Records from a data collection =
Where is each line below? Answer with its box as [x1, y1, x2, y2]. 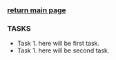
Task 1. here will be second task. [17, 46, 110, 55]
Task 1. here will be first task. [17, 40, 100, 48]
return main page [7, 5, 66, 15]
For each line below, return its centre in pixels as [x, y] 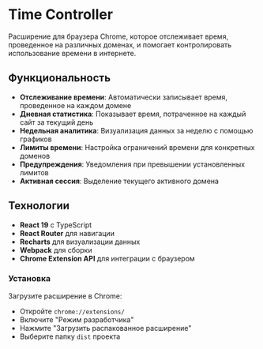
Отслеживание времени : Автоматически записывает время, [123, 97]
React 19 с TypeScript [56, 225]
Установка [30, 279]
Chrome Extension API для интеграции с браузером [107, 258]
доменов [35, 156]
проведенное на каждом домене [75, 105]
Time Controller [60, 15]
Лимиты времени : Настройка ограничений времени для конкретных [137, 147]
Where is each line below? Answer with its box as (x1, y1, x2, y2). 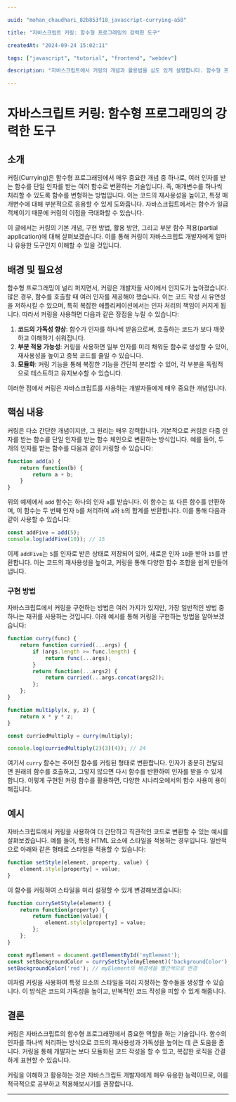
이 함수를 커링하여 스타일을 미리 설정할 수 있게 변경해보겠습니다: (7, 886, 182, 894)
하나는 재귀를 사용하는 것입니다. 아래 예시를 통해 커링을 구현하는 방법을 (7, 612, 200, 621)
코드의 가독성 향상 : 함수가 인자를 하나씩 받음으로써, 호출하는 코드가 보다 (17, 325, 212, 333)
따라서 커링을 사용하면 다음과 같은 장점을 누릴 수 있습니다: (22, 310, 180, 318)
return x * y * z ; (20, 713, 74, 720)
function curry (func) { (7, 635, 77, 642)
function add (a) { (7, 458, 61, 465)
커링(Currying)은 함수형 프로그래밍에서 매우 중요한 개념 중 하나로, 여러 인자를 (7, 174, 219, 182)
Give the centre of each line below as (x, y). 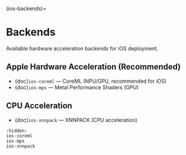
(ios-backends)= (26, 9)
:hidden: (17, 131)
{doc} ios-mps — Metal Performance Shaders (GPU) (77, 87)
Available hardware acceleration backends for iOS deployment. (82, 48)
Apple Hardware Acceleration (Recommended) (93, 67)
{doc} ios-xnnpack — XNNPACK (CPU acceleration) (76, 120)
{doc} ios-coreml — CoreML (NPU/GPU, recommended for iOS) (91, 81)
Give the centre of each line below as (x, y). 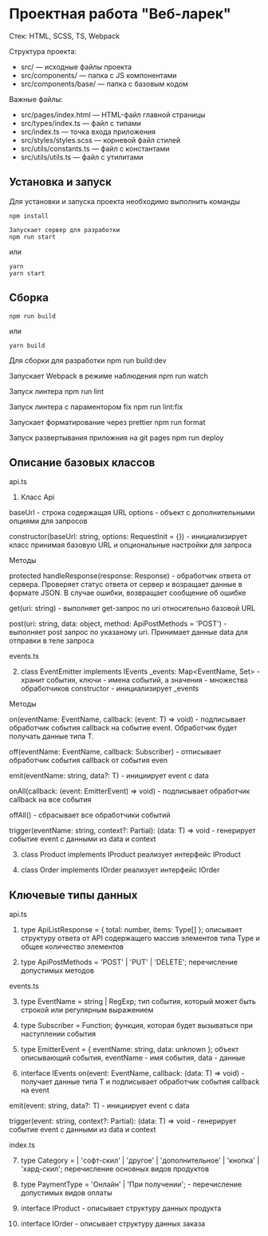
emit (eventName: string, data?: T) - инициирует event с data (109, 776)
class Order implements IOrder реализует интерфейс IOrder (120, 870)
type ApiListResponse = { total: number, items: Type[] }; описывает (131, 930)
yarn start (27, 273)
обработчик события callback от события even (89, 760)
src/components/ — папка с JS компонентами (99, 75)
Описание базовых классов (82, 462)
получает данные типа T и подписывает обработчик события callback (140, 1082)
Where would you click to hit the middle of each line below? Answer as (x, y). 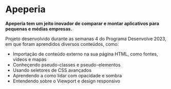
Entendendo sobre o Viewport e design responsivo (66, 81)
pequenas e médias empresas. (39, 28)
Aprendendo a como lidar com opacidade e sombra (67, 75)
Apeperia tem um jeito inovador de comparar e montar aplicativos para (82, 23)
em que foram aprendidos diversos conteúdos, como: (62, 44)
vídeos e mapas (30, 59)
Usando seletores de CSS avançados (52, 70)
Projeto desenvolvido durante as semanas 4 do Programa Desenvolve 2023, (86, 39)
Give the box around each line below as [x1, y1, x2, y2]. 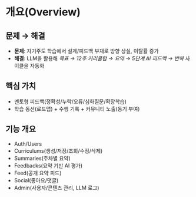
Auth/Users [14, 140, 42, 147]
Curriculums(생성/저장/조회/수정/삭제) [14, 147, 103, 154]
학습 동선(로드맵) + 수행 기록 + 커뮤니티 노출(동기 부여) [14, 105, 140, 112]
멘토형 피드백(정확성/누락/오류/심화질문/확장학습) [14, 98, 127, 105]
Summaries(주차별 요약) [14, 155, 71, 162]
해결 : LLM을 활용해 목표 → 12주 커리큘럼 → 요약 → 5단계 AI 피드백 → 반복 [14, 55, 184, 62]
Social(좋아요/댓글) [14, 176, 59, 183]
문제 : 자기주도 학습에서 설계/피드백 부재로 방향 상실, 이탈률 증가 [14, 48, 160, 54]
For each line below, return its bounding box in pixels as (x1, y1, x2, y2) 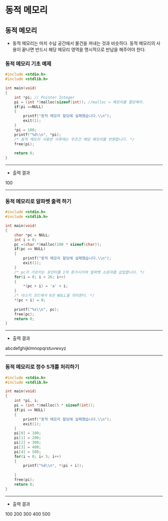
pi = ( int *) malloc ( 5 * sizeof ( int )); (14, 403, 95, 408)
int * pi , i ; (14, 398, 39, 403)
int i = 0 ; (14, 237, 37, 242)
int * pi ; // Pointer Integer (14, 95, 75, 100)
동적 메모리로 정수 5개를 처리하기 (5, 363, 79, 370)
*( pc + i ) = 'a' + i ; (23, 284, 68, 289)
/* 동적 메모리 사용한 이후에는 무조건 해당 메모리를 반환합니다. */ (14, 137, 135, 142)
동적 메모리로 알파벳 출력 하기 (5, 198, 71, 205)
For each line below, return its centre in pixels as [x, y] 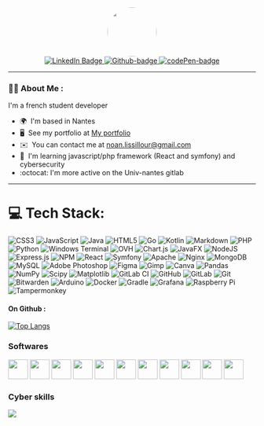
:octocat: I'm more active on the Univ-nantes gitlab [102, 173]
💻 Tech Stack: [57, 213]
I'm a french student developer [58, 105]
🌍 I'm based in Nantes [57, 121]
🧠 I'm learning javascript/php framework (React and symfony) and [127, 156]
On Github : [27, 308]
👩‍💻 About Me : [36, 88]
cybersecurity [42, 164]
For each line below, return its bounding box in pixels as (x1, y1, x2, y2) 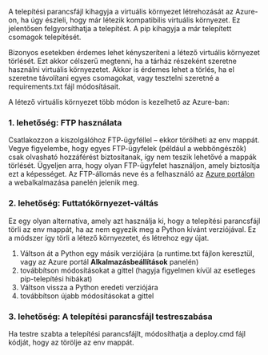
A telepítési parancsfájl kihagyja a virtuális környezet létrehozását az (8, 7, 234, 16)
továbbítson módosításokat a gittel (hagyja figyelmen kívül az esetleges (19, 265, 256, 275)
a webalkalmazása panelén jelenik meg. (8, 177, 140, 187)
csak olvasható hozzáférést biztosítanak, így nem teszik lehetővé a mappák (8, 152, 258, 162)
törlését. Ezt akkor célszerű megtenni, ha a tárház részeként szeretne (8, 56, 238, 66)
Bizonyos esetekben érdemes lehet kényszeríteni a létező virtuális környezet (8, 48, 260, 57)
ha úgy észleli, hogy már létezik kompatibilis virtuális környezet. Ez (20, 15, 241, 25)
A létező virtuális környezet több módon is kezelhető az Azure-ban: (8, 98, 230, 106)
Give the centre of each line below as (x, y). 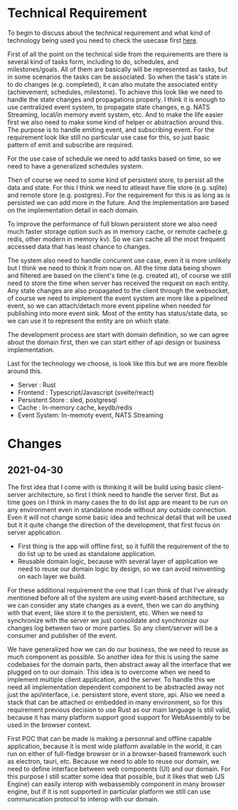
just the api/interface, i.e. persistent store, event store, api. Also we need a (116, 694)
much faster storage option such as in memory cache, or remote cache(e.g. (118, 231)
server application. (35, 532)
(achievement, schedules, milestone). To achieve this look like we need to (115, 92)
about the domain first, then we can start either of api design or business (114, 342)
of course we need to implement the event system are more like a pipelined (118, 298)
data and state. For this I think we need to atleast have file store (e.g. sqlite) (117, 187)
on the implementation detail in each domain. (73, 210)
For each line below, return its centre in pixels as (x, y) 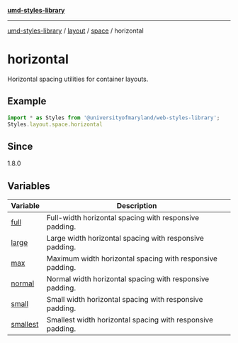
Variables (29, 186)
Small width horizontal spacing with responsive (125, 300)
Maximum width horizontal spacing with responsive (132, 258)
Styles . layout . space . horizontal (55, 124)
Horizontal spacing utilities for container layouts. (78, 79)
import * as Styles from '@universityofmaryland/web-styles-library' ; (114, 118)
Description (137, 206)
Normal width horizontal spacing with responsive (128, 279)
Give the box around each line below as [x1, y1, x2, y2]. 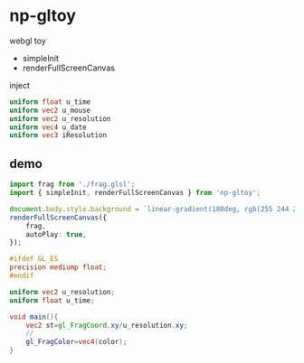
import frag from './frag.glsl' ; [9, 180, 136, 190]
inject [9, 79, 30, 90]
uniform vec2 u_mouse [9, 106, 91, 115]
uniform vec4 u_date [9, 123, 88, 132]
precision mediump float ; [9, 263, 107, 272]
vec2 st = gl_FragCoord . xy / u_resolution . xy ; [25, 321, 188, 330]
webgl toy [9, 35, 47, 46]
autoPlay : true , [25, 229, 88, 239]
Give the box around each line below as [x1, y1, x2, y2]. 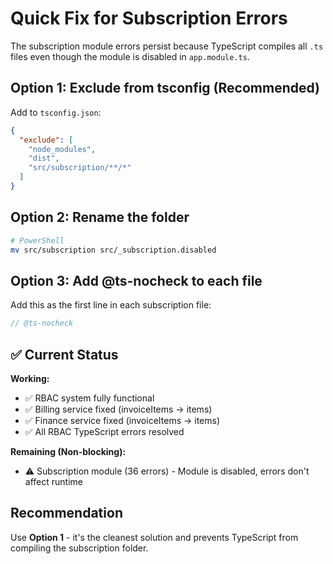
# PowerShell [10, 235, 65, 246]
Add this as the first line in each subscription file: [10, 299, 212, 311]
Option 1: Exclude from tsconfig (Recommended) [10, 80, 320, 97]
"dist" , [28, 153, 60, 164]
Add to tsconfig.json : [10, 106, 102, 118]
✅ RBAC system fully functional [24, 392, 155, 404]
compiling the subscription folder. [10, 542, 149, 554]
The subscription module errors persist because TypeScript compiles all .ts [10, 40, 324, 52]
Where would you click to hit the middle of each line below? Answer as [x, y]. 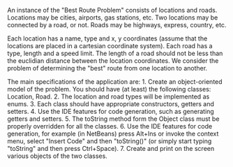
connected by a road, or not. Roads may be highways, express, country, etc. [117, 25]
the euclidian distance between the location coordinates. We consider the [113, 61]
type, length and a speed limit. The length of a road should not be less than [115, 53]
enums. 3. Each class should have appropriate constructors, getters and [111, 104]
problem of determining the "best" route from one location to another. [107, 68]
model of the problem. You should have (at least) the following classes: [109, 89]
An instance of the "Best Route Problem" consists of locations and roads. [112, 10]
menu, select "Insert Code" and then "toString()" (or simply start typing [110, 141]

What is expected =
Starting with the line that has "compiling the subscription" and going on through the line that has "Answer as [x, y].", transcribe the records above exactly, but skip the pictures.

Finished task =
compiling the subscription folder. [10, 542, 149, 554]
The subscription module errors persist because TypeScript compiles all .ts [10, 40, 324, 52]
Where would you click to hit the middle of each line below? Answer as [x, y]. 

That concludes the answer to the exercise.